EXTRACTED DATA:
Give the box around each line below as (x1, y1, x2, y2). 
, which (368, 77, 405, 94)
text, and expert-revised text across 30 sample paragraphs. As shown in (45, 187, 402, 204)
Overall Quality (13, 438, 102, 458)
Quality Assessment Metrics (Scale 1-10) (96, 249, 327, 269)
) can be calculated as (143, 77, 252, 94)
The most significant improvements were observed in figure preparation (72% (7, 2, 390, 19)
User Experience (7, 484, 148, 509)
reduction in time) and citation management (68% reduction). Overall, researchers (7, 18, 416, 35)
...
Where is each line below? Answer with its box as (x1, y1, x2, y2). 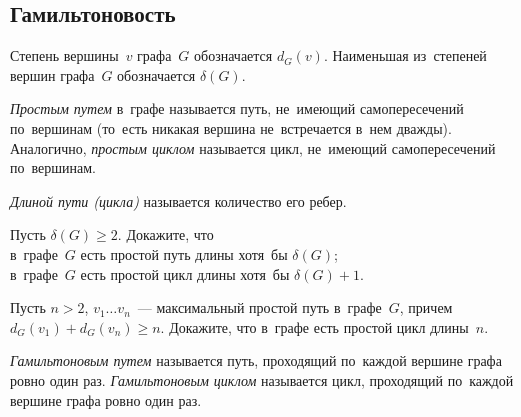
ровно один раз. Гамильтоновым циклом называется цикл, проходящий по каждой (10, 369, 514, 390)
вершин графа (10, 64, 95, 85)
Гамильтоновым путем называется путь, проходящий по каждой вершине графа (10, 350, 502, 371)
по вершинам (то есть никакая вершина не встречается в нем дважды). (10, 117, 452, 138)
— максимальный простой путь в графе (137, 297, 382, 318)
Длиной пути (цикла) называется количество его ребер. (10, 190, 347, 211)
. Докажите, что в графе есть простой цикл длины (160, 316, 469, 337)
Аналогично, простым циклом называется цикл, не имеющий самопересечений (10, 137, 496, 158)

TASK ITEM: With the line holding "Give the box" as the first and the line holding "reduction in time)" as the last, set down that range of the entries above exactly, and nothing else.

TASK RESPONSE:
Give the box around each line below as (x1, y1, x2, y2). 
, which (368, 77, 405, 94)
text, and expert-revised text across 30 sample paragraphs. As shown in (45, 187, 402, 204)
Overall Quality (13, 438, 102, 458)
Quality Assessment Metrics (Scale 1-10) (96, 249, 327, 269)
) can be calculated as (143, 77, 252, 94)
The most significant improvements were observed in figure preparation (72% (7, 2, 390, 19)
User Experience (7, 484, 148, 509)
reduction in time) and citation management (68% reduction). Overall, researchers (7, 18, 416, 35)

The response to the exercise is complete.